Evidentemente pode-se ver a proporcionalidade em tudo que Jesus disse ("como também", "com a mesma medida", "assim será tratado, se..."). Porém, a proporção divina é ligada à misericórdia. Em suma, a justiça de Deus é a misericórdia do homem. Ou seja, quanto mais misericordioso é um homem, mais misericordioso Deus será com ele. Os egípcios já entendiam isso quando contavam suas histórias sobre o deus Anúbis, que pesava o coração das pessoas depois que morriam em um prato de uma balança, a qual tinha, no outro prato, uma pena. Se o coração fosse mais leve que a pena, a pessoa iria para o paraíso; senão, a pessoa seria devorada por um demônio (Ammit). Vemos que o que era pesado era o coração da pessoa (curiosidade: A balança, como sinônimo de justiça, também era da cultura grega, onde o símbolo é associado à deusa Nêmesis).

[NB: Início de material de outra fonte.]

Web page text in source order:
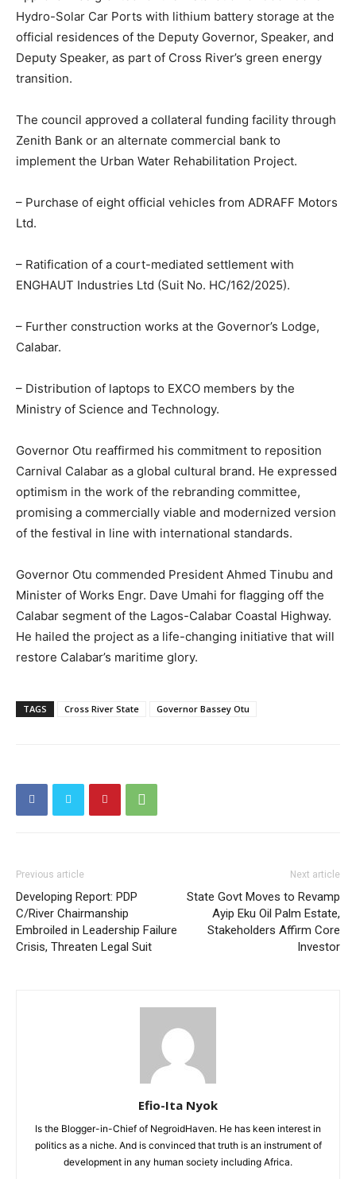
Hydro-Solar Car Ports with lithium battery storage at the
official residences of the Deputy Governor, Speaker, and
Deputy Speaker, as part of Cross River’s green energy
transition.
The council approved a collateral funding facility through
Zenith Bank or an alternate commercial bank to
implement the Urban Water Rehabilitation Project.
– Purchase of eight official vehicles from ADRAFF Motors
Ltd.
– Ratification of a court-mediated settlement with
ENGHAUT Industries Ltd (Suit No. HC/162/2025).
– Further construction works at the Governor’s Lodge,
Calabar.
– Distribution of laptops to EXCO members by the
Ministry of Science and Technology.
Governor Otu reaffirmed his commitment to reposition
Carnival Calabar as a global cultural brand. He expressed
optimism in the work of the rebranding committee,
promising a commercially viable and modernized version
of the festival in line with international standards.
Governor Otu commended President Ahmed Tinubu and
Minister of Works Engr. Dave Umahi for flagging off the
Calabar segment of the Lagos-Calabar Coastal Highway.
He hailed the project as a life-changing initiative that will
restore Calabar’s maritime glory.
TAGS Cross River State Governor Bassey Otu
Previous article
Developing Report: PDP
C/River Chairmanship
Embroiled in Leadership Failure
Crisis, Threaten Legal Suit
Next article
State Govt Moves to Revamp
Ayip Eku Oil Palm Estate,
Stakeholders Affirm Core
Investor
Efio-Ita Nyok
Is the Blogger-in-Chief of NegroidHaven. He has keen interest in
politics as a niche. And is convinced that truth is an instrument of
development in any human society including Africa.
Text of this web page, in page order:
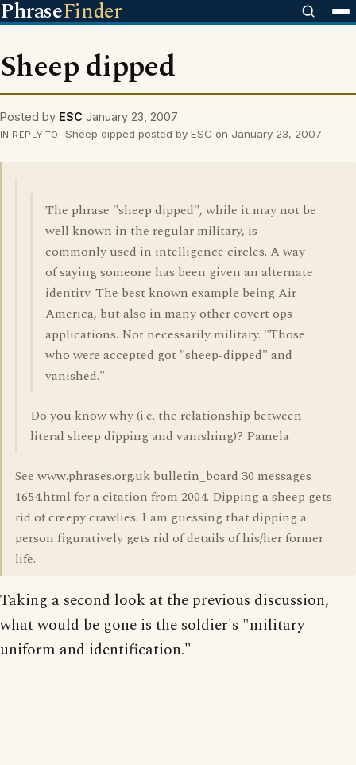
PhraseFinder
Sheep dipped
Posted by ESC January 23, 2007
IN REPLY TO Sheep dipped posted by ESC on January 23, 2007
The phrase "sheep dipped", while it may not be
well known in the regular military, is
commonly used in intelligence circles. A way
of saying someone has been given an alternate
identity. The best known example being Air
America, but also in many other covert ops
applications. Not necessarily military. "Those
who were accepted got "sheep-dipped" and
vanished."
Do you know why (i.e. the relationship between
literal sheep dipping and vanishing)? Pamela
See www.phrases.org.uk bulletin_board 30 messages
1654.html for a citation from 2004. Dipping a sheep gets
rid of creepy crawlies. I am guessing that dipping a
person figuratively gets rid of details of his/her former
life.
Taking a second look at the previous discussion,
what would be gone is the soldier's "military
uniform and identification."
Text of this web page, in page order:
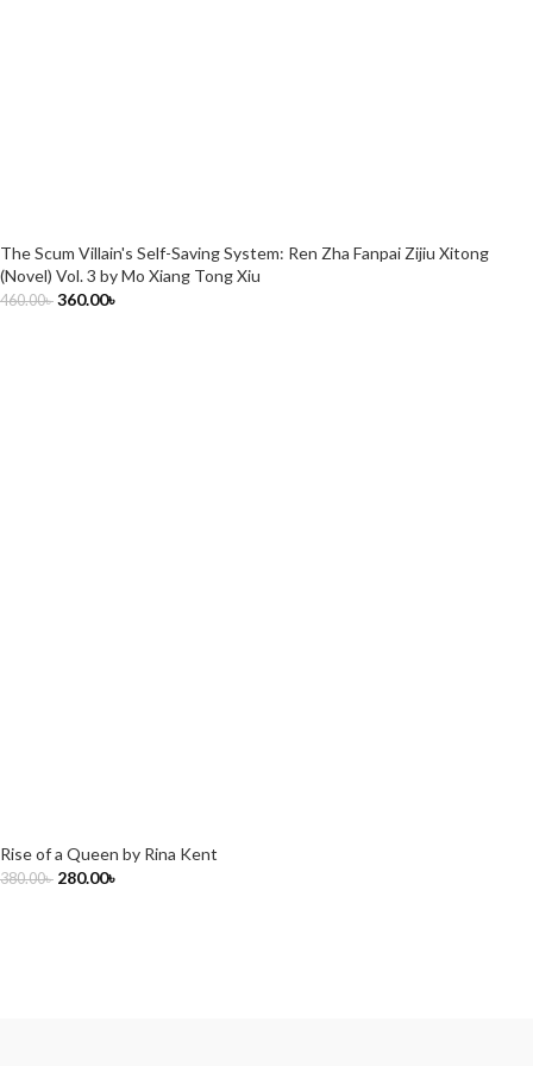
The Scum Villain's Self-Saving System: Ren Zha Fanpai Zijiu Xitong
(Novel) Vol. 3 by Mo Xiang Tong Xiu
460.00৳ 360.00৳
Rise of a Queen by Rina Kent
380.00৳ 280.00৳
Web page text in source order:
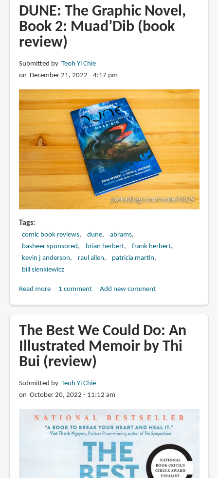
Sun
Tzu's
Art
of
War:
The
Manga
The
Full
Story
Behind
Sun
Tzu's
Masterpiece!
DUNE: The Graphic Novel,
Book 2: Muad’Dib (book
review)
Submitted by Teoh Yi Chie
on December 21, 2022 - 4:17 pm
Tags
comic book reviews dune
abrams
basheer sponsored
brian herbert
frank herbert
kevin j anderson
raul allen
patricia martin
bill sienkiewicz
Read moreabout
Graphic
Novel,
Book
2:
(book
review)
1 comment Add new comment
The Best We Could Do: An
Illustrated Memoir by Thi
Bui (review)
Submitted by Teoh Yi Chie
on October 20, 2022 - 11:12 am
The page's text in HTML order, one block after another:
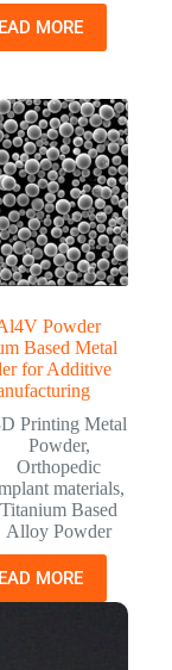
MORE
Powder
Based Metal
for Additive
Printing Metal
Powder,
Orthopedic
materials,
Titanium Based
Alloy Powder
MORE
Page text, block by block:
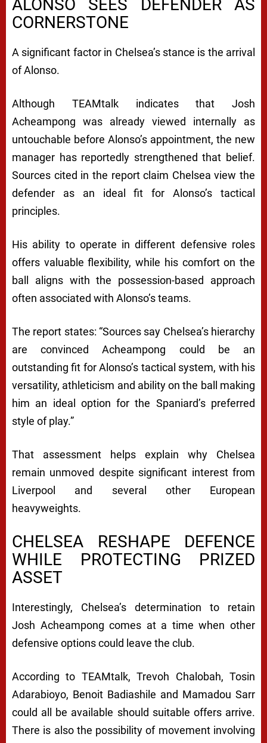
ALONSO SEES DEFENDER AS
CORNERSTONE
A significant factor in Chelsea’s stance is the arrival
of Alonso.
Although TEAMtalk indicates that Josh
Acheampong was already viewed internally as
untouchable before Alonso’s appointment, the new
manager has reportedly strengthened that belief.
Sources cited in the report claim Chelsea view the
defender as an ideal fit for Alonso’s tactical
principles.
His ability to operate in different defensive roles
offers valuable flexibility, while his comfort on the
ball aligns with the possession-based approach
often associated with Alonso’s teams.
The report states: “Sources say Chelsea’s hierarchy
are convinced Acheampong could be an
outstanding fit for Alonso’s tactical system, with his
versatility, athleticism and ability on the ball making
him an ideal option for the Spaniard’s preferred
style of play.”
That assessment helps explain why Chelsea
remain unmoved despite significant interest from
Liverpool and several other European
heavyweights.
CHELSEA RESHAPE DEFENCE
WHILE PROTECTING PRIZED
ASSET
Interestingly, Chelsea’s determination to retain
Josh Acheampong comes at a time when other
defensive options could leave the club.
According to TEAMtalk, Trevoh Chalobah, Tosin
Adarabioyo, Benoit Badiashile and Mamadou Sarr
could all be available should suitable offers arrive.
There is also the possibility of movement involving
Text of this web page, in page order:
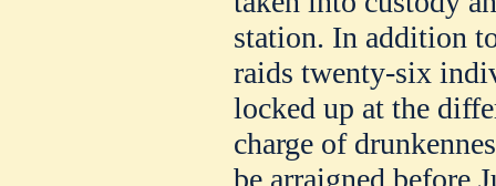
station. In addition
raids twenty-six
locked up at the
charge of
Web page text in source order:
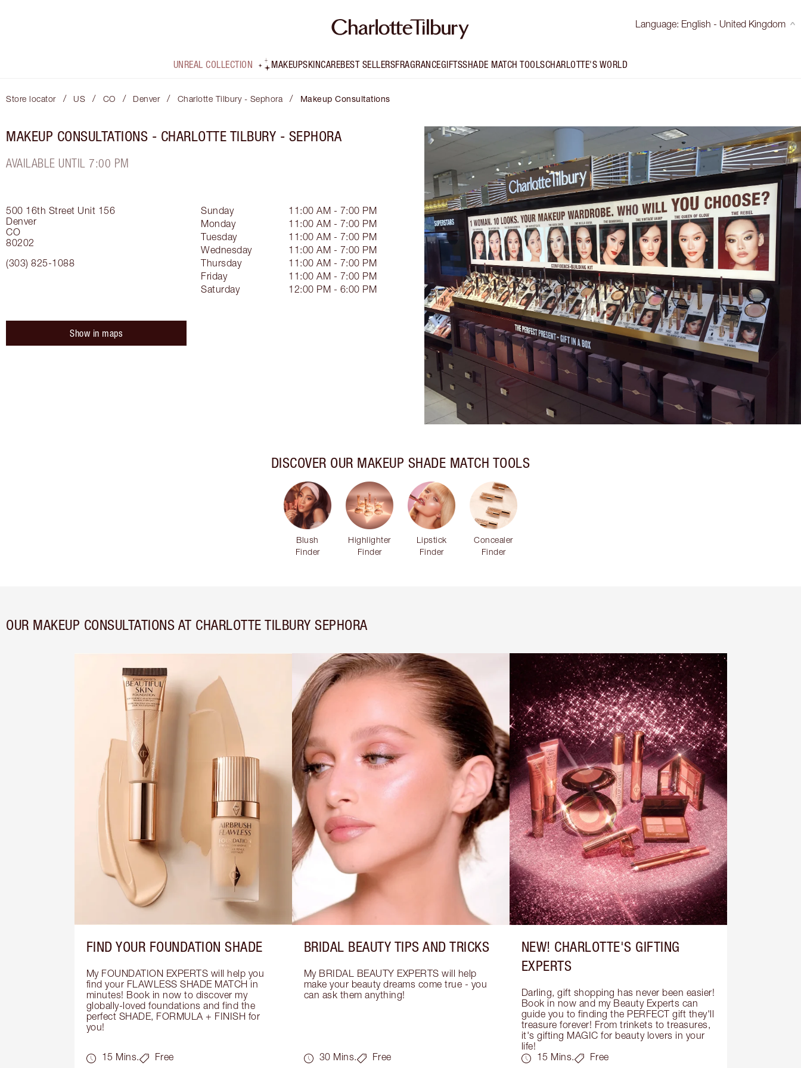
Language: English - United Kingdom
UNREAL COLLECTION MAKEUPSKINCAREBEST SELLERSFRAGRANCEGIFTSSHADE MATCH TOOLSCHARLOTTE'S WORLD
Store locator / US / CO / Denver / Charlotte Tilbury - Sephora / Makeup Consultations
MAKEUP CONSULTATIONS - CHARLOTTE TILBURY - SEPHORA
AVAILABLE UNTIL 7:00 PM
500 16th Street Unit 156
Denver
CO
80202
(303) 825-1088
Sunday
11:00 AM - 7:00 PM
Monday
11:00 AM - 7:00 PM
Tuesday
11:00 AM - 7:00 PM
Wednesday
11:00 AM - 7:00 PM
Thursday
11:00 AM - 7:00 PM
Friday
11:00 AM - 7:00 PM
Saturday
12:00 PM - 6:00 PM
Show in maps
DISCOVER OUR MAKEUP SHADE MATCH TOOLS
Blush
Finder
Highlighter
Finder
Lipstick
Finder
Concealer
Finder
OUR MAKEUP CONSULTATIONS AT CHARLOTTE TILBURY SEPHORA
FIND YOUR FOUNDATION SHADE
My FOUNDATION EXPERTS will help you
find your FLAWLESS SHADE MATCH in
minutes! Book in now to discover my
globally-loved foundations and find the
perfect SHADE, FORMULA + FINISH for
you!
15 Mins. Free
BRIDAL BEAUTY TIPS AND TRICKS
My BRIDAL BEAUTY EXPERTS will help
make your beauty dreams come true - you
can ask them anything!
30 Mins. Free
NEW! CHARLOTTE'S GIFTING
EXPERTS
Darling, gift shopping has never been easier!
Book in now and my Beauty Experts can
guide you to finding the PERFECT gift they'll
treasure forever! From trinkets to treasures,
it's gifting MAGIC for beauty lovers in your
life!
15 Mins.
Free

Se a justiça de Deus fosse a justiça que costumamos pensar (essa mentalidade medieval, onde o pecado recebe punição em vida) mesmo assim, seria misericórdia! Afinal, em Mt 5, 29s, fala que se nosso olho ou nossa mão nos leva a pecar, devemos arrancá-los para não irmos inteiramente para o inferno. Ora, se Deus tira alguma coisa de nossa vida mediante o pecado que cometemos para que não pequemos mais e, assim, possamos viver a eternidade no céu, Ele prova, mais uma vez, a imensa misericórdia que tem para conosco! Particularmente, porém, eu acredito mais que comemos lama porque nos afastamos de Deus, não porque Ele dá lama para comermos porque pecamos (Lc 15, 11-32).
Em suma, Deus é justo, mas a Justiça de Deus está intimamente relacionada à Misericórdia. Deus não é injusto ou caprichoso, na verdade, nosso olhar sobre Justiça que precisa ser ampliado.